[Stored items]
☆ ☆ ☆ ☆
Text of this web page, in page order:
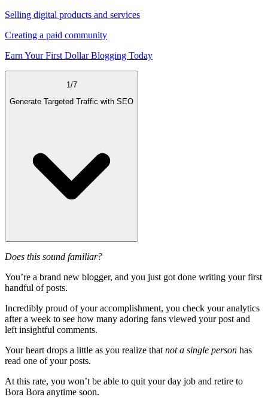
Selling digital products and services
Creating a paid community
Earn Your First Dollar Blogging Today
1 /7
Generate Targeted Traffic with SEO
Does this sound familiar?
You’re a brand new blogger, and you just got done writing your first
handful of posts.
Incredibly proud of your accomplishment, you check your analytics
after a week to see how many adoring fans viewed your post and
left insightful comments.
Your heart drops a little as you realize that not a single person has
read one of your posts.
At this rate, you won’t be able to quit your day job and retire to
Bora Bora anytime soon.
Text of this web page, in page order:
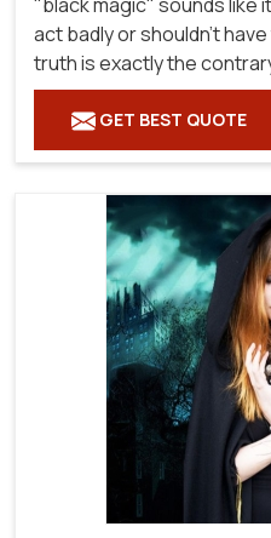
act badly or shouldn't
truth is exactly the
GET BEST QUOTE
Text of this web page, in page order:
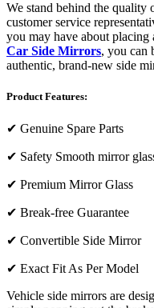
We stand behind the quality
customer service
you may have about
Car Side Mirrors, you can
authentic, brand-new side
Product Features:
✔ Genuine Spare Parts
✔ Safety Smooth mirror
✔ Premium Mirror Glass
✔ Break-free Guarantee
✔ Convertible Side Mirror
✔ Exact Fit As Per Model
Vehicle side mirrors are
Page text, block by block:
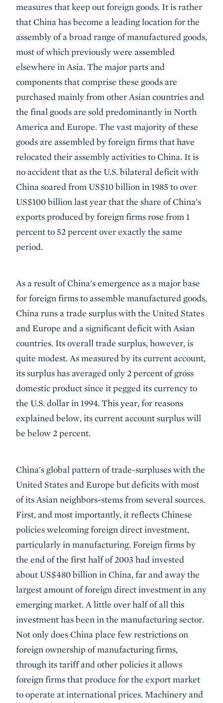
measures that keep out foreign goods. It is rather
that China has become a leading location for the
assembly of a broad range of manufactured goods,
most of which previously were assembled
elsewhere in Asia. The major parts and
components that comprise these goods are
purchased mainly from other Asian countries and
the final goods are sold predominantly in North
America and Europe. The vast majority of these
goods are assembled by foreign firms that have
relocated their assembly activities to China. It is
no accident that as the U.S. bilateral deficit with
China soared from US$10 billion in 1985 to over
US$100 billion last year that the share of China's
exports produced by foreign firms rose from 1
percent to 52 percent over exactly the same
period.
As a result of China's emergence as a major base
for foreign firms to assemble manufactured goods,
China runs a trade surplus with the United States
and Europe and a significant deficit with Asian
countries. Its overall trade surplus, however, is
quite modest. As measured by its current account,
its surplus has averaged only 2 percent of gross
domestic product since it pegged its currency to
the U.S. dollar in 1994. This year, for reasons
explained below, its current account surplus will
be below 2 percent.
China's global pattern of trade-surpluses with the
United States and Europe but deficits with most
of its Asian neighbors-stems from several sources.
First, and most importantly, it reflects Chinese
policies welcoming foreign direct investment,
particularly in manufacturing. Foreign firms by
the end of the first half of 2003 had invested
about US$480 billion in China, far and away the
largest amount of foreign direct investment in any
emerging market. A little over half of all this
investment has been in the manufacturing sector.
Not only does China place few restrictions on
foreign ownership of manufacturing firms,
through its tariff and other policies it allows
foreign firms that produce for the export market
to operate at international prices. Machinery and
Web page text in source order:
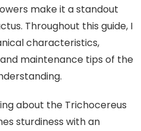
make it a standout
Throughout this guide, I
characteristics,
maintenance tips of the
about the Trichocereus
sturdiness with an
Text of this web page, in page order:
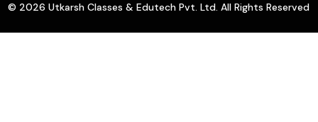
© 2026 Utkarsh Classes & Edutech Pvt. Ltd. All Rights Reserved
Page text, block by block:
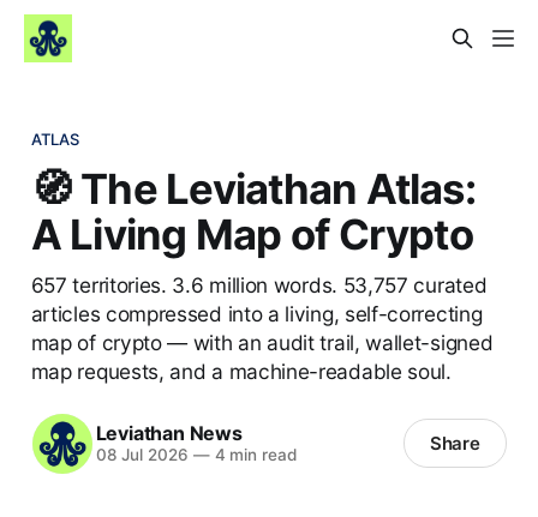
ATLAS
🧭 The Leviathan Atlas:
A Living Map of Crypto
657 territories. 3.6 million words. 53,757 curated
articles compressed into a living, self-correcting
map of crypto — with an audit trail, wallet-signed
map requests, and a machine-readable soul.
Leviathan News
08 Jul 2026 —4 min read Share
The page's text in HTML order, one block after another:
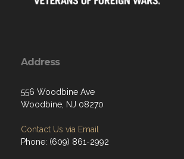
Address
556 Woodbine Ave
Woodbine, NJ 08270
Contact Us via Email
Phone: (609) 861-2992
☆ ☆ ☆ ☆
- **Directions**:
Pictures excluded, reproduce only the part above that opens with the line holding "truth is exactly the" and closes with the line holding "its surplus has", exactly as written.

- **Answer area**:
truth is exactly the
GET BEST QUOTE
Text of this web page, in page order:
We stand behind the quality
customer service
you may have about
Car Side Mirrors, you can
authentic, brand-new side
Product Features:
✔ Genuine Spare Parts
✔ Safety Smooth mirror
✔ Premium Mirror Glass
✔ Break-free Guarantee
✔ Convertible Side Mirror
✔ Exact Fit As Per Model
Vehicle side mirrors are
Page text, block by block:
measures that keep out foreign goods. It is rather
that China has become a leading location for the
assembly of a broad range of manufactured goods,
most of which previously were assembled
elsewhere in Asia. The major parts and
components that comprise these goods are
purchased mainly from other Asian countries and
the final goods are sold predominantly in North
America and Europe. The vast majority of these
goods are assembled by foreign firms that have
relocated their assembly activities to China. It is
no accident that as the U.S. bilateral deficit with
China soared from US$10 billion in 1985 to over
US$100 billion last year that the share of China's
exports produced by foreign firms rose from 1
percent to 52 percent over exactly the same
period.
As a result of China's emergence as a major base
for foreign firms to assemble manufactured goods,
China runs a trade surplus with the United States
and Europe and a significant deficit with Asian
countries. Its overall trade surplus, however, is
quite modest. As measured by its current account,
its surplus has averaged only 2 percent of gross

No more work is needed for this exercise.